The density_advanced module

The density_advanced module contains the DensityEstimation class.

Different algorithms to estimate the logdensity, the logdensity gradientest and the logdensity differences are implemented as methods of this class. In particular, differently from the methods implemented in the DensityEstimation, the methods in the DensityAdvanced class are based on the sparse neighbourhood graph structure which is implemented in the NeighGraph class.

class density_advanced.DensityAdvanced(coordinates=None, distances=None, maxk=None, verbose=False, n_jobs=2)[source]

Computes the log-density gradient and its covariance at each point and other log-density-related properties.

Can return an estimate of the gradient of the log-density at each point and an estimate of the error on each component. Can return an estimate of log-density differences and their error each point based on the gradient estimates. Can compute the log-density and its error at each point using BMTI, i.e. integrating the log-density differences on the neighbourhood graph

grads

size N. Contains the gradient components estimated at each point i

Type:

np.ndarray(float), optional

grads_var

size N x dims. For each line i contains the estimated variance of the gradient components at point i

Type:

np.ndarray(float), optional

grads_covmat

size N x dims x dims. For each line i contains the estimated covariance matrix of the gradient components at point i

Type:

np.ndarray(float), optional

pearson_array

size nspar. At position p corresponding to the directed edge (i,j) of the neighbourhood graph, it contains an estimate of the Pearson correlation coefficient between the directed deltaFij computed with the gradients in i and in j, namely between dot(g_i,(x_j-x_i)) and dot(g_j,(x_j-x_i)).

Type:

np.ndarray(float), optional

Fij_array

size nspar. Stores for each couple in nind_list the estimates of deltaF_ij computed from point i as semisum of the gradients in i and minus the gradient in j

Type:

list(np.array(float)), optional

Fij_var_array

size nspar. Stores for each couple in nind_list the estimates of the squared errors on the values in Fij_array

Type:

np.array(float), optional

inv_deltaFs_cov

size nspar. Stores for each couple in nind_list the estimates of the inverse cross-covariance of the deltaFs, that is: cov [ deltaFij , deltaFlm ] .

Type:

np.array(float), optional

compute_deltaFs(similarity_method='jaccard', comp_p_mat=False)[source]
Compute deviations deltaFij to standard kNN log-densities at point j as seen from point i using

a linear expansion with as slope the semisum of the average gradient of the log-density over the neighbourhood of points i and j.

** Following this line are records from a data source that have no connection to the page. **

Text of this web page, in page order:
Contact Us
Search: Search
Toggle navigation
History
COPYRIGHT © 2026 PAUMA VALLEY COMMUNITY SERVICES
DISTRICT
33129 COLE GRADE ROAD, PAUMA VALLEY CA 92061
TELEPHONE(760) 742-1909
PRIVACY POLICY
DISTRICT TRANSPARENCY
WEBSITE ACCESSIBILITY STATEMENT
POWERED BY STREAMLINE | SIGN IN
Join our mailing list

If not defined, compute the Pearson coefficients p (see docs for pearson_array) by running compute_pearson. Then use these p in the estimate of the variances on the deltaFij as 1/4*(E_i^2+E_j^2+2*E_i*E_j*chi), where E_i is the error on the estimate of grad_i*DeltaX_ij (see [Carli2024]). The log-density differences are stored Fij_array, their variances in Fij_array_var.

Parameters:
  • similarity_method – see docs for neigh_graph.compute_neigh_similarity_index function

  • comp_p_mat – see docs for compute_pearson function

compute_density_BMTI(delta_F_inv_cov='uncorr', comp_log_den_err=False, solver='sp_direct', sp_direct_perm_spec='NATURAL', alpha=1, log_den=None, log_den_err=None)[source]

Compute the log-density for each point using BMTI.

If alpha<1, the algorithm also includes a regularisatin. The regulariser log-density and its errors can be passed as arguments: log_den and log_den_err. If any of these two is not specified, use kstarNN estimator as a regulariser.

Parameters:
  • delta_F_inv_cov (str) –

    specify the method used to invert the cross-covariance matrix C of the log-density deviations cov[deltaF_ij,deltaF_kl]. Currently implemented methods:

    ”uncorr” (default): all the deltaFs are assumed uncorrelated, i.e. C is assumed to be diagonal with

    diagonal = Fij_var_array

    ”identity”: C is assumed as the identity matrix, so that all terms in the BMTI likelihood are taken

    unweighted (variance of deltaF_ij = 1 for all (i,j) couples)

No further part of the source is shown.